Friday, February 8, 2008 , Posted by ashwin at 1:30 PM

Labour strife has been topping the bill in Hollywood of late, yet you wouldn't have known it from the weekend's awards shows: The town's elite seemed more interested in celebrating, and "No Country for Old Men" emerged as the movie to beat at the Academy Awards.

Only one winner at the Screen Actors Guild and Directors Guild of America awards overtly mentioned the union matters that derailed the Golden Globes and jeopardizes the season's biggest party, the Academy Awards on 24th February.

Sunday night's SAG awards did have its serious side, with the recent death of Heath Ledger weighing heavily on everyone's minds and prompting a passionate tribute from lead-actor winner Daniel Day-Lewis of the oil-boom epic "There Will Be Blood."

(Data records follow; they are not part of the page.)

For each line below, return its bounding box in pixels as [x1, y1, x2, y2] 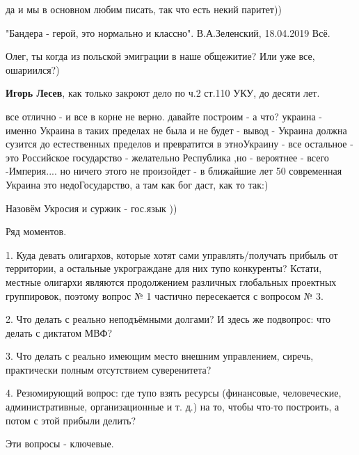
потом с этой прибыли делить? [6, 413, 136, 427]
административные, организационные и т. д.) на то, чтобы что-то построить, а [6, 399, 340, 414]
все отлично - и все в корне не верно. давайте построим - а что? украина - [6, 109, 323, 123]
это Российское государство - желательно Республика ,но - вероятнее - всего [6, 150, 329, 164]
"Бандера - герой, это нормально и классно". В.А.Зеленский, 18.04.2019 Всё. [6, 25, 330, 40]
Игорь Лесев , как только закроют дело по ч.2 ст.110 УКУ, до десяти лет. [6, 86, 320, 100]
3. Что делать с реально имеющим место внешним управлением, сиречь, [6, 349, 314, 363]
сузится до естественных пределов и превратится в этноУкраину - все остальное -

But mostly it was all about Joel and Ethan Coen, brothers who have done it their way with more than 20 years worth of odd and idiosyncratic films and now seem poised to collect the industry's highest honours.

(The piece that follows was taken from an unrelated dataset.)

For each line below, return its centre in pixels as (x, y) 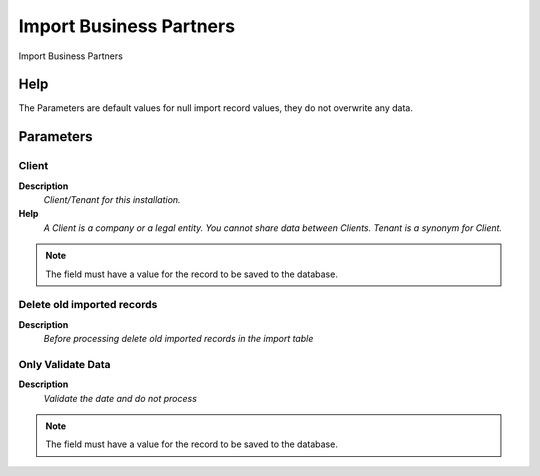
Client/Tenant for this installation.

The Coens' crime saga "No Country for Old Men" won the directing honour on Saturday at the Directors Guild awards, while co-star Javier Bardem earned SAG's supporting-actor prize and the guild chose the film for best cast performance.

"No Country" is a wild, bloody ride as a ruthless killer (supporting actor winner Javier Bardem) relentlessly traces a stash of missing drug money.

True to the Coen spirit, the film spins into wildly unexpected places and leaves cryptic loose threads at the end.

"The Coen brothers are freaky little people, and we did a freaky little movie - whether you liked the ending or not," said "No Country" co-star Josh Brolin as he accepted the cast prize on behalf of the ensemble.